At the precinct station the squat man gave a name and an address to
the bored sergeant at the desk, passed out a cigar, lit one himself,
expressed some innocuous opinions upon one or two topics of the day, and
walked leisurely out of the precinct. He wanted to laugh. These pigheads
had never thought to question his presence in the backyard of the house
in Seventy-ninth Street. It was the way he had carried himself.
Those years in New York, prior to the war, had not been wasted. The
brass-buttoned fools!

Serenely unconscious that he was at liberty by explicit orders, because
the Department of Justice did not care to trap a werewolf before
ascertaining where the pack was and what the kill, he proceeded
leisurely to the corner, turned, and broke into a run, which carried
him to a drug store in Eightieth Street. Here he was joined by two men,
apparently coal heavers by the look of their hands and faces.

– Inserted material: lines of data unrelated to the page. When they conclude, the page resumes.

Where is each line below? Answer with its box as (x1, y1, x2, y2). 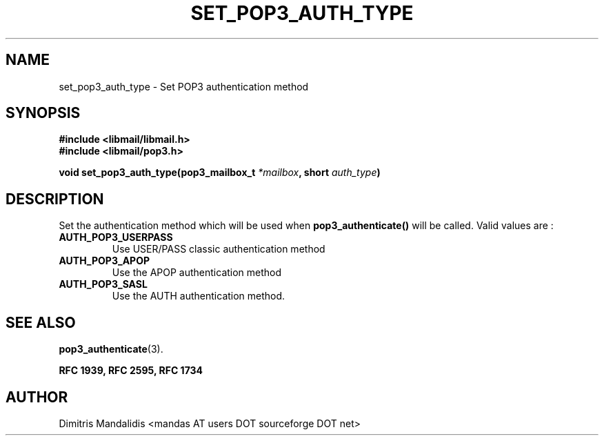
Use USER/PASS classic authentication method (112, 243, 325, 255)
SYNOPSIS (6, 104, 81, 122)
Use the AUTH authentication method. (112, 290, 285, 302)
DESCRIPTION (6, 190, 104, 208)
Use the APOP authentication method (112, 266, 282, 279)
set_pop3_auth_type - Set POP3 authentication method (59, 80, 309, 92)
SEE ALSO (6, 313, 76, 331)
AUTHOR (6, 388, 68, 406)
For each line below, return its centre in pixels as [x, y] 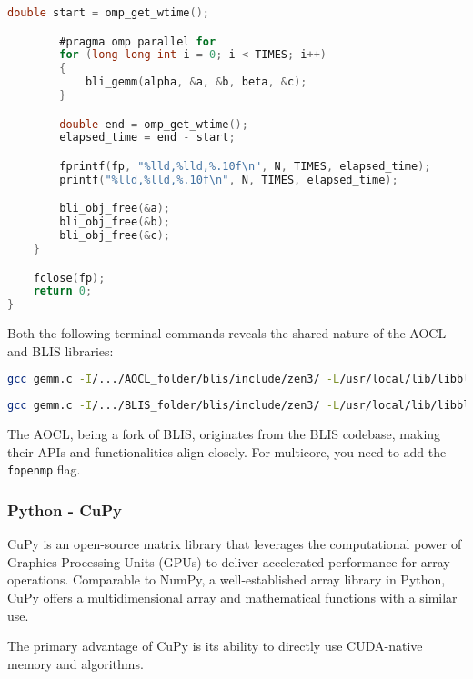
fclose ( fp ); [69, 278]
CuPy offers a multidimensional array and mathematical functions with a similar [232, 597]
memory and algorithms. [75, 663]
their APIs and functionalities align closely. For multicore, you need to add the [227, 451]
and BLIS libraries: [60, 350]
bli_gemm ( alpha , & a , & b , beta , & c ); [196, 82]
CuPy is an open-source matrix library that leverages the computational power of [235, 544]
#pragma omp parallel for [138, 41]
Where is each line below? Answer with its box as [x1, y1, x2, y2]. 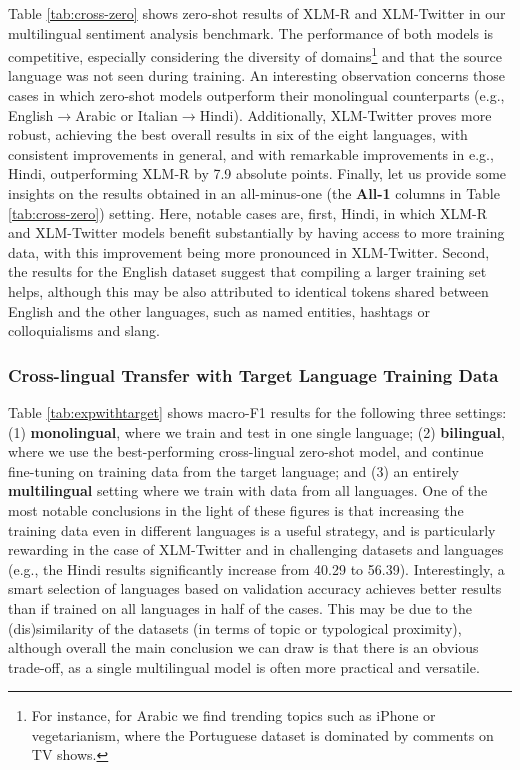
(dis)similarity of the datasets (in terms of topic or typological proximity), [8, 617, 462, 638]
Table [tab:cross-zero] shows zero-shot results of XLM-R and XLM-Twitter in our [8, 3, 506, 23]
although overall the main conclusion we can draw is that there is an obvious [8, 637, 479, 658]
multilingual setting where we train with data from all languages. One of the [8, 480, 488, 501]
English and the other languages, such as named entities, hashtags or [8, 300, 430, 321]
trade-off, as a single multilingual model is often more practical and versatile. [8, 656, 480, 677]
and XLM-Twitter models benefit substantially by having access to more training [8, 222, 505, 243]
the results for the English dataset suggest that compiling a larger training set [8, 261, 487, 282]

"They will take him to a hospital. Find where, then notify me. Remember,
this is your business, and woe to you if you fail. Where is it?" One of
the men extended an object wrapped in ordinary grocer's paper.

"Ha! That's good. I shall enjoy myself presently. Remember: telephone me
the moment you learn where they take him. He is still alive, bunglers!
And you came away empty-handed."

"There was nothing on him. We searched."